Bringing together Custer, Sherman, Grant, and other fascinating
military and political figures, as well as great native leaders such as
Crazy Horse, Sitting Bull, and Geronimo, this "sweeping work of
narrative history" (San Francisco Chronicle) is the fullest account to
date of how the West was won--and lost.
After the Civil War the Indian Wars would last more than three decades,
permanently altering the physical and political landscape of America.

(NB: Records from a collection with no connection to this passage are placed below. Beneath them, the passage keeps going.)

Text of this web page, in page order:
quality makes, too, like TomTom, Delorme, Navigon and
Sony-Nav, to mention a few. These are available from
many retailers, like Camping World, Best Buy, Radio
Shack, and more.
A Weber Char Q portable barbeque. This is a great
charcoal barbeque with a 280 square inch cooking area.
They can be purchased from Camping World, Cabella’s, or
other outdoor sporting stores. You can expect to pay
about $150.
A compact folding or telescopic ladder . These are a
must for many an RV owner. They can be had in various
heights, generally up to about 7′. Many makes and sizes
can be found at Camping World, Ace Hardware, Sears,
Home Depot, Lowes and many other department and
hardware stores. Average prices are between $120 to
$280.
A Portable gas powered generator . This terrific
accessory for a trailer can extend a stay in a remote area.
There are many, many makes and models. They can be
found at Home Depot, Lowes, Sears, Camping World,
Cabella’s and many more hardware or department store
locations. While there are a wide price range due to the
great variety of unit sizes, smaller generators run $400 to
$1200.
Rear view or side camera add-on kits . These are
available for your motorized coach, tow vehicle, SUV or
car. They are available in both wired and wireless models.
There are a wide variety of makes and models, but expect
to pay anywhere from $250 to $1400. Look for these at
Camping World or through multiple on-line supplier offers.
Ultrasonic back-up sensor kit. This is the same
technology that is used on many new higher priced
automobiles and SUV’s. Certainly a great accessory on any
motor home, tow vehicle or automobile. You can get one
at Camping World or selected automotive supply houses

Peter Cozzens gives us both sides in comprehensive and singularly
intimate detail. He illuminates the intertribal strife over whether to
fight or make peace; explores the dreary, squalid lives of frontier
soldiers and the imperatives of the Indian warrior culture; and
describes the ethical quandaries faced by generals who often sympathized
with their native enemies. In dramatically relating bloody and tragic
events as varied as Wounded Knee, the Nez Perce War, the Sierra Madre
campaign, and the Battle of the Little Bighorn, we encounter a pageant
of fascinating characters, including Custer, Sherman, Grant, and a host
of officers, soldiers, and Indian agents, as well as great native
leaders such as Crazy Horse, Sitting Bull, Geronimo, and Red Cloud and
the warriors they led.
The Earth Is Weeping is a sweeping, definitive history of the battles
and negotiations that destroyed the Indian way of life even as they
paved the way for the emergence of the United States we know today.